Mutasarrif, Lake of Quds Sharif. In other words, it was also known as Southern Syria.
It was known as the holy part or component of Bilad al-Sham and so on.
During the war, the contestation over Palestine and the holy places
and the attempts by the colonial powers, by Britain and France and Italy in particular, as well later as Russia,
to use their connections with the minorities in Palestine and Syria and their claims for the
protection of the holy places, made the Ottoman leadership to react by extending the boundaries of what they
called Palestine to the area south of the Litani. So it corresponded more or
less to the administrative area established by the British after the war
and during the mandate for what became known as Palestine. So we start to see
the rough boundaries of what we now see as Palestine,
Israel-Palestine, in the period of World War I.
Yes, exactly.
So one of the things that's notable, I think, in this work,
and maybe all of your work,
is how you push back against this idea that the Ottomans were simply oppressors.

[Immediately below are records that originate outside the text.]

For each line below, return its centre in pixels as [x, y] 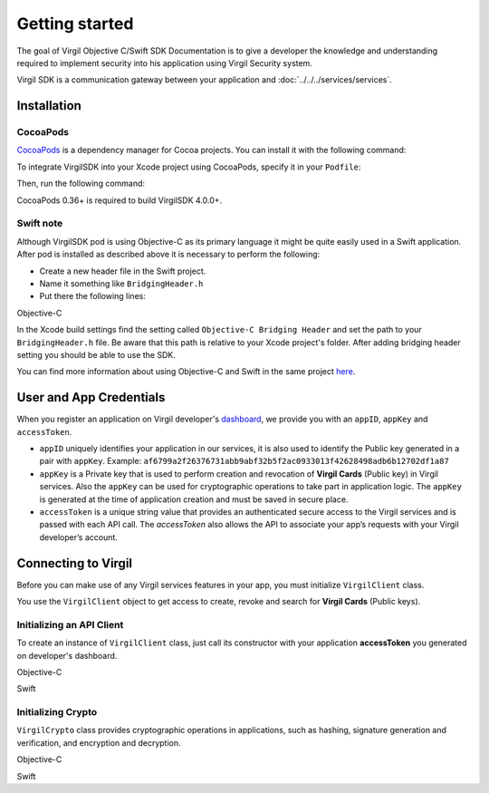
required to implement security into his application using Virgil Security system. [164, 63]
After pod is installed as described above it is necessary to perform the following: [168, 255]
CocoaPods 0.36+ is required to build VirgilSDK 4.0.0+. [120, 200]
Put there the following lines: [93, 296]
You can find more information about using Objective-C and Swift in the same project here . [186, 372]
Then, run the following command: [81, 184]
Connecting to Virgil [75, 563]
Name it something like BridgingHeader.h [121, 283]
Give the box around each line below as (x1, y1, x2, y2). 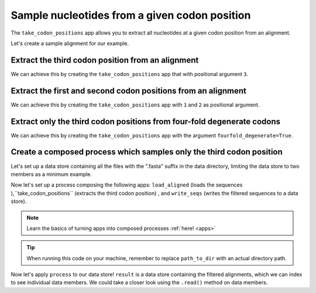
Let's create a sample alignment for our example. (11, 40, 129, 47)
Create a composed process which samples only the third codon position (11, 147, 283, 157)
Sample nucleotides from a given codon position (11, 9, 251, 22)
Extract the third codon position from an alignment (11, 55, 199, 65)
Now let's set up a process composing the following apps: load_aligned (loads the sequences (11, 181, 243, 188)
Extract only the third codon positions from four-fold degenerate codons (11, 116, 281, 126)
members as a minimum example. (11, 170, 92, 178)
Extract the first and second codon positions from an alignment (11, 85, 247, 96)
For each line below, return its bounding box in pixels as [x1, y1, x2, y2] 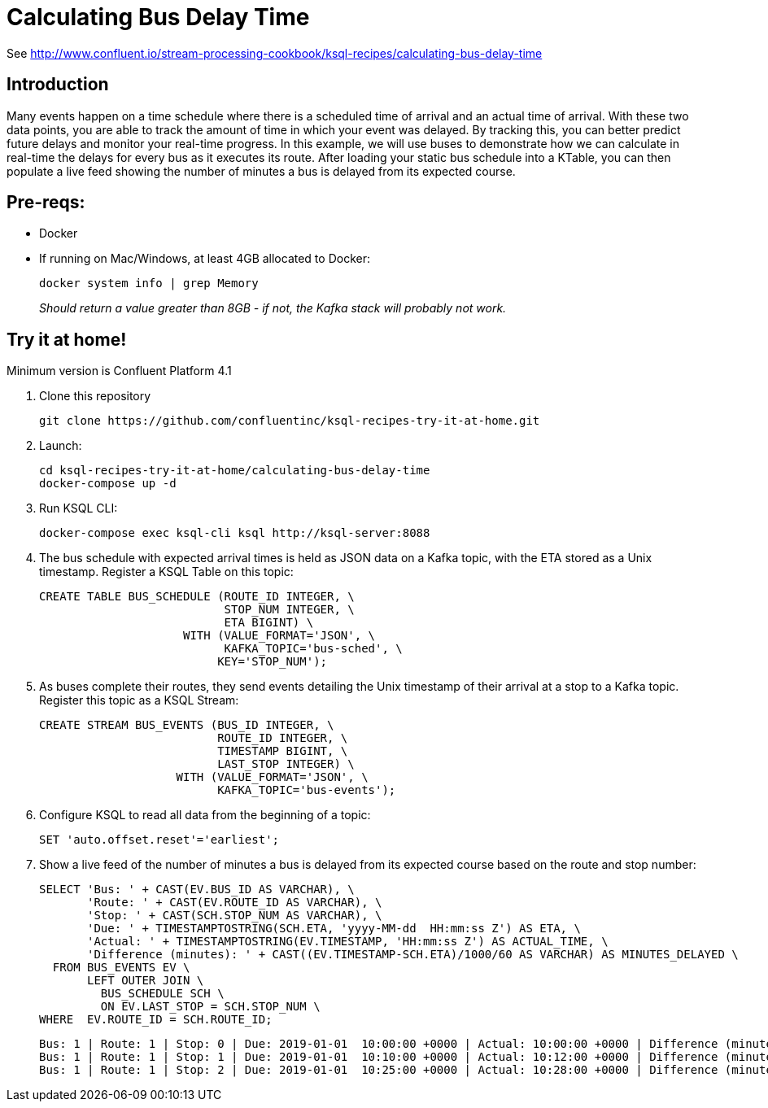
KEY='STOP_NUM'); [217, 655, 328, 669]
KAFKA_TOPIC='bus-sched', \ [224, 642, 403, 656]
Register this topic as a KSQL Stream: [39, 693, 239, 708]
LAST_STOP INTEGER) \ [217, 757, 355, 771]
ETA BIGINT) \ [224, 616, 314, 630]
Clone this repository [39, 389, 151, 404]
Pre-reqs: [7, 192, 85, 213]
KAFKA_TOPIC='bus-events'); [217, 783, 396, 797]
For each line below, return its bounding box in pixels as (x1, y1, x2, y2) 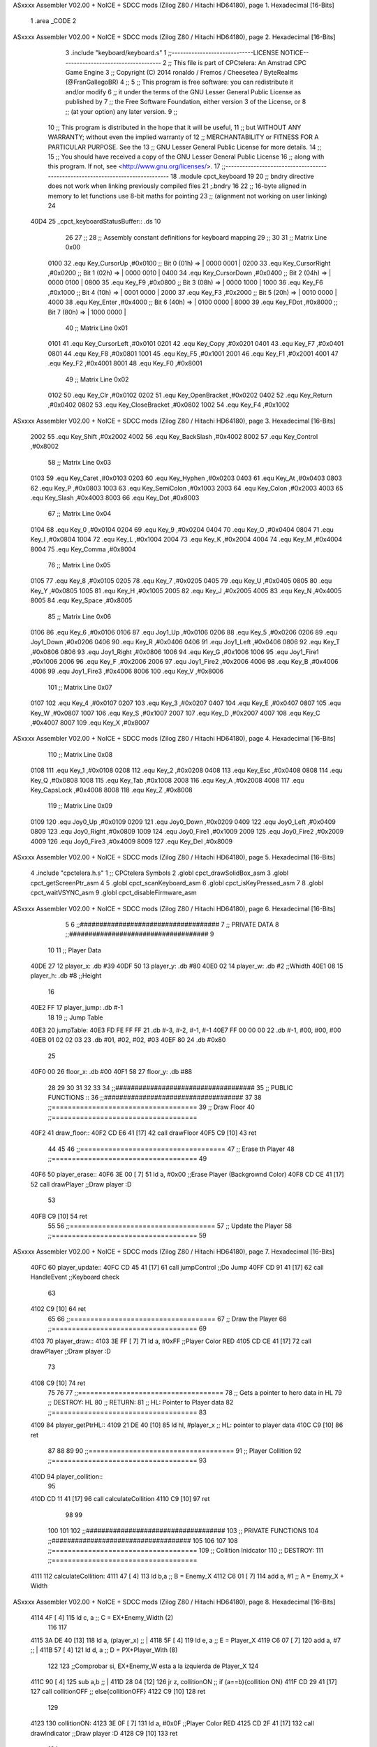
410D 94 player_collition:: (30, 1472, 103, 1481)
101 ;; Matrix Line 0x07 (47, 683, 112, 691)
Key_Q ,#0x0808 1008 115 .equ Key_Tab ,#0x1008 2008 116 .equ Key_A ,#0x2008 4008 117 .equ (30, 776, 304, 784)
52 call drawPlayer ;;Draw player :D (30, 1180, 132, 1188)
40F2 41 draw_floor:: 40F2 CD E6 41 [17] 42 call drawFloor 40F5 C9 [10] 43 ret (30, 1129, 257, 1137)
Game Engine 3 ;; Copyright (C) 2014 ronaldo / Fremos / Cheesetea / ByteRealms (65, 68, 298, 76)
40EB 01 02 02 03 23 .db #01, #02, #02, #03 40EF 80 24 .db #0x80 (30, 1036, 226, 1044)
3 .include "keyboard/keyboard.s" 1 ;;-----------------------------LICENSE (65, 49, 279, 57)
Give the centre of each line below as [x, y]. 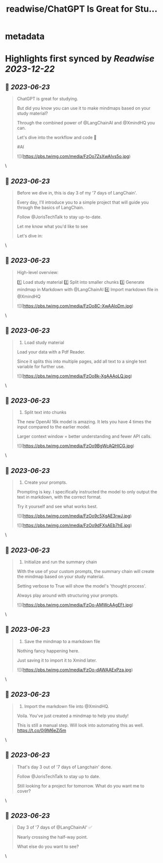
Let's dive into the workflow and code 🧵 [57, 137]
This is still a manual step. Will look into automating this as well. [80, 725]
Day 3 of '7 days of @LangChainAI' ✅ [54, 827]
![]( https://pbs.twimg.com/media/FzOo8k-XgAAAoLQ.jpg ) [74, 376]
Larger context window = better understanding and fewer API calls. [84, 436]
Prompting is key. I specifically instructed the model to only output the [87, 492]
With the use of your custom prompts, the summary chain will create [86, 571]
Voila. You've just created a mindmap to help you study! [73, 716]
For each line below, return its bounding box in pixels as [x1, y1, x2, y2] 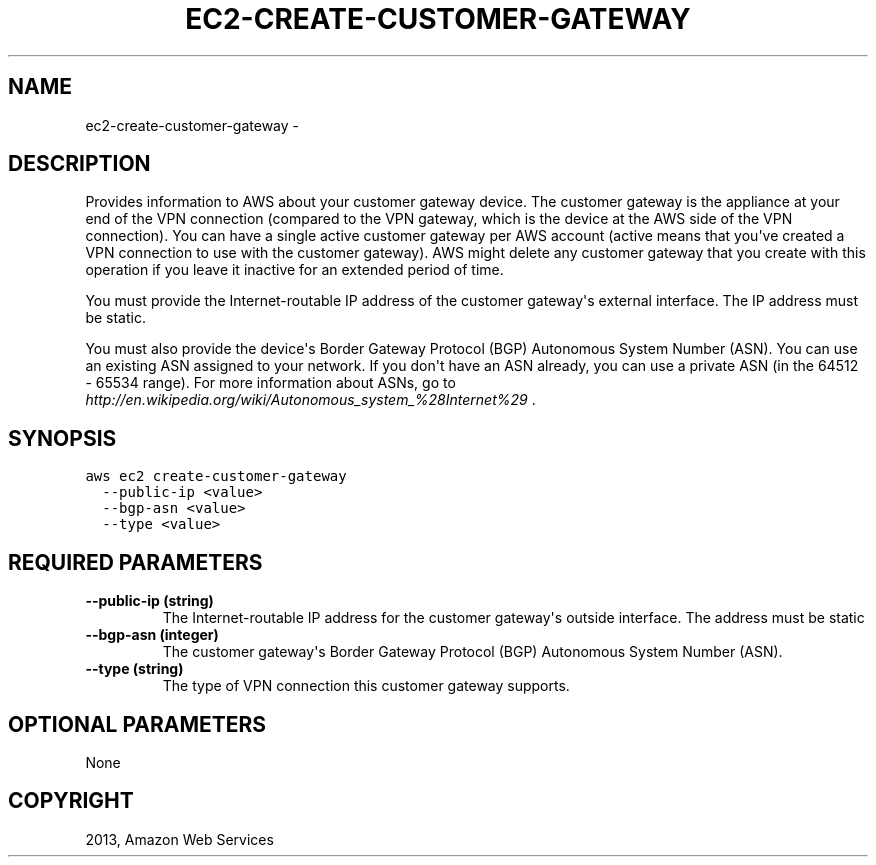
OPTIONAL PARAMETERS [8, 711, 267, 737]
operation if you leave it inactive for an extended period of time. [85, 261, 504, 279]
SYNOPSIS [8, 425, 117, 451]
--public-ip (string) [85, 592, 214, 610]
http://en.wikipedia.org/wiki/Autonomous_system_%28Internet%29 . [85, 391, 536, 409]
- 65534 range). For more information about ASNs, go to [85, 374, 456, 392]
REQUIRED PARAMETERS [8, 549, 263, 575]
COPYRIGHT [8, 788, 134, 814]
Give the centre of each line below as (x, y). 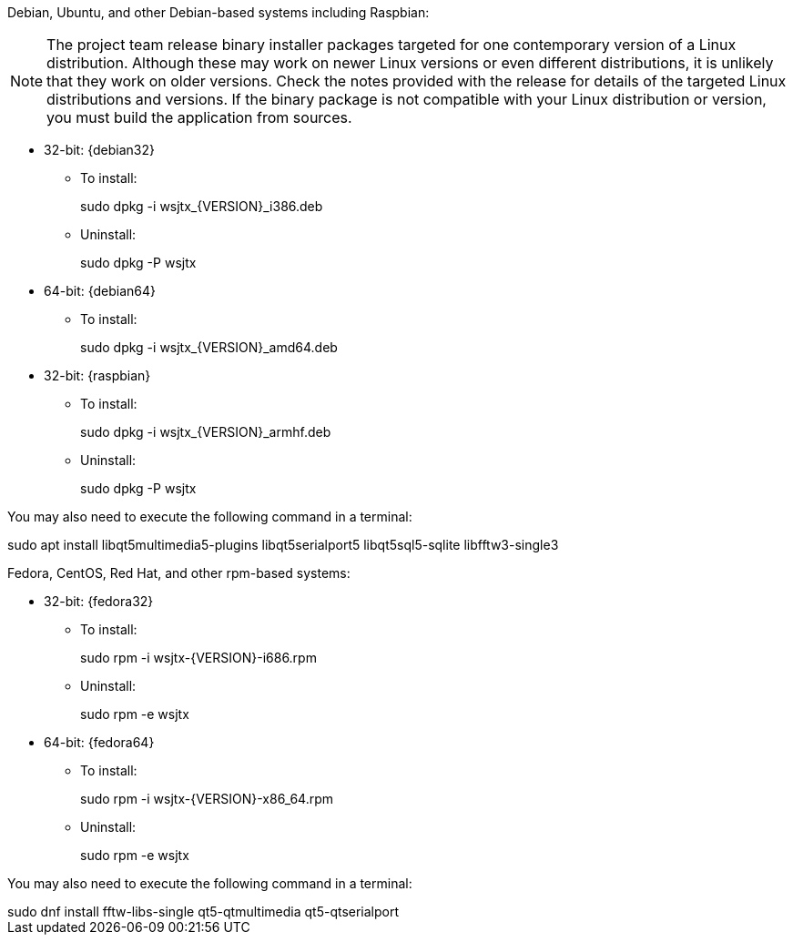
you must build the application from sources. (199, 117)
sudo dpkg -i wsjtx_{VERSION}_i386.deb (202, 206)
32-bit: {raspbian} (97, 375)
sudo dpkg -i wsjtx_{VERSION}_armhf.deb (206, 432)
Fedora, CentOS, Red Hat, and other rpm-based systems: (179, 573)
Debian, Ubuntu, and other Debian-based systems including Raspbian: (219, 12)
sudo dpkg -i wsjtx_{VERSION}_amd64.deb (209, 347)
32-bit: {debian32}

against this idea that the Ottomans were simply oppressors. You show a sort of richer view of what they're doing in Palestine and in the empire as a whole. So in this book, you suggest that
someone like Ruhi al-Khalidi, Jerusalem notable critic of Zionism, you say he can best be thought
of as an Ottoman nationalist. And often we think of maybe Arab nationalism and Ottoman nationalism as separate things,
maybe mutually exclusive.
And so I wonder if you can talk a little bit about those tensions and what you're doing differently.
Yes. Ruhi is a very fine example of this conflict within the minds of the Arab intelligentsia,
because Rouhi was very proud of his Palestinian-ness, of his Arab identity,
of his language, but he was extremely loyal to the idea of the Ottoman bond.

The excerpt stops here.